Topps Tiles posted a 6% increase in sales over the quarter ended December 27, as it built on strong trading in the same period of last year.
Commenting on the performance, Topps Tiles chief executive Matthew Williams said: “I am delighted to report an encouraging start to our financial year with like-for-like sales growth of 6% in the first quarter. This is particularly pleasing as it builds on our strong sales growth in the corresponding period in the prior year.
“We are confident that our plan for 2015 will see us further extend the appeal of the Topps brand and move closer to our strategic goal of taking a one third share of the domestic tile market.”
Peel Hunt analyst John Stevenson described the result as a “great performance against tough and accelerating comparatives”.

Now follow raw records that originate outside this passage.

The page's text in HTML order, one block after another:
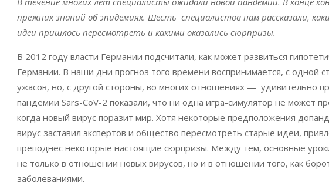
прежних знаний об эпидемиях. Шесть специалистов нам рассказали,
идеи пришлось пересмотреть и какими оказались сюрпризы.
В 2012 году власти Германии подсчитали, как может развиться
Германии. В наши дни прогноз того времени воспринимается, с одной
ужасов, но, с другой стороны, во многих отношениях — ­­­удивительно
пандемии Sars-CoV-2 показали, что ни одна игра-симулятор не может
когда новый вирус поразит мир. Хотя некоторые предположения
вирус заставил экспертов и общество пересмотреть старые идеи,
преподнес некоторые настоящие сюрпризы. Между тем, основные
не только в отношении новых вирусов, но и в отношении того, как
заболеваниями.
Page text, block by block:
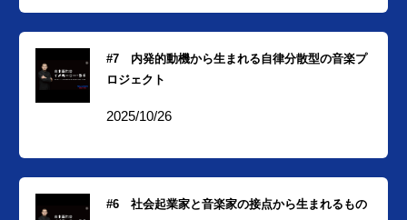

Stevenson said the debate now is about the scale of potential upgrades for the first half rather than whether the retailer will beat current expectations of £205m in sales and EBITDA of £25.7m over the year ending September 30.
“He warned that the scale of the upgrade will depend on the degree of potential pre-election disruption to home-related spending.
“If we see limited pre-election effects, then the likely outcome for FY2015 will see profit expectations exceed £20m, moving EBIT margins above10% for the first time since 2011.
“Over the medium term, we look for EBIT margins to recover to 15%, reflecting the group’s dominant market share and rising sales performance,” said Stevenson.